◆ **Exercise brief**
Say how many lines of the data below have the word "training" in them. Add nothing else.

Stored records
>>>>>

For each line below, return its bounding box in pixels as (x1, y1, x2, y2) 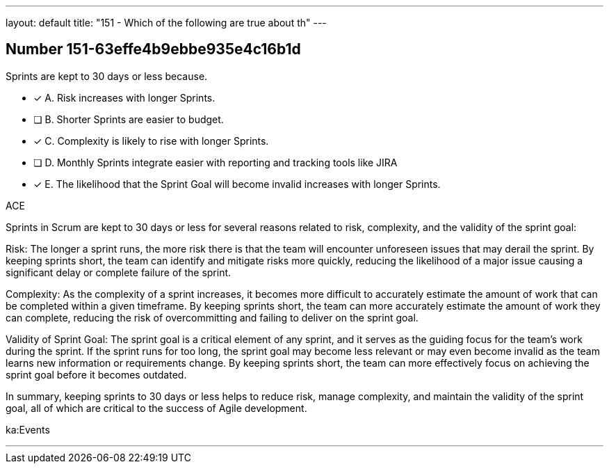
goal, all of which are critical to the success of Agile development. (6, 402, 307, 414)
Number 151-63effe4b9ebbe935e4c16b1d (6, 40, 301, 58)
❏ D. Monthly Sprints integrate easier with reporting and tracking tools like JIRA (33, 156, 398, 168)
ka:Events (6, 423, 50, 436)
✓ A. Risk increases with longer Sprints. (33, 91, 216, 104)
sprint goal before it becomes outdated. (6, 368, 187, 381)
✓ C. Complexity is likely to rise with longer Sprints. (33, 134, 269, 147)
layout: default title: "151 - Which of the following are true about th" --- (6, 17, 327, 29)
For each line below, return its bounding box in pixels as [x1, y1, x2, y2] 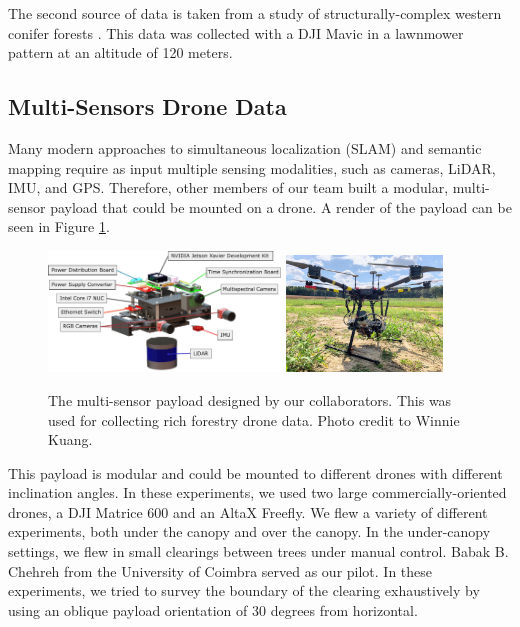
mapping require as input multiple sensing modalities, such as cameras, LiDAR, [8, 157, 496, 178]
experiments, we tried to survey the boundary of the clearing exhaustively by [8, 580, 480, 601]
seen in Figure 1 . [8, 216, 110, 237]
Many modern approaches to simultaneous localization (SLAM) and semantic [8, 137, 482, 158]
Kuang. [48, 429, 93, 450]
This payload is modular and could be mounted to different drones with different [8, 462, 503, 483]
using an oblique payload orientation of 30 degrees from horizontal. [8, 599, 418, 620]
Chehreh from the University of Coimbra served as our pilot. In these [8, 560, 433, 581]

<<<<<
>>>>>

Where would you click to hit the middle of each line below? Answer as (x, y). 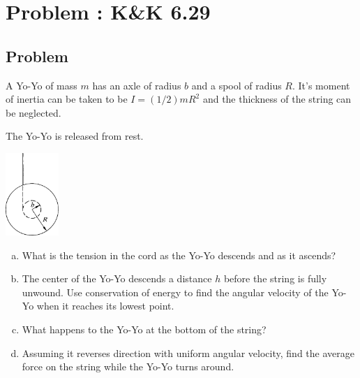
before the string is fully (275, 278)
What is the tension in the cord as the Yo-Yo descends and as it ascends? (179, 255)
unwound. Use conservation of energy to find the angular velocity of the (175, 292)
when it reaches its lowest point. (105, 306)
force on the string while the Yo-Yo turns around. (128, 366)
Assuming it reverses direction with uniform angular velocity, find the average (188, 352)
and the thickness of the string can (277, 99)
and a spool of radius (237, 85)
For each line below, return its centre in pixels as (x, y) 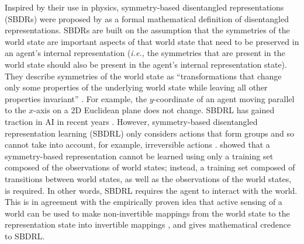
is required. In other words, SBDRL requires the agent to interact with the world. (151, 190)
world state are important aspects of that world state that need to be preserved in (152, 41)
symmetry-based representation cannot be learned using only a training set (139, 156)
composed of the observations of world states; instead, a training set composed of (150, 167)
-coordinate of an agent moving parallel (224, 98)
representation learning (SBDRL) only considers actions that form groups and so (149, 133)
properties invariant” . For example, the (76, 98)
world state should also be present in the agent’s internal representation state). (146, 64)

<<<<<

◆ **Task answer**
2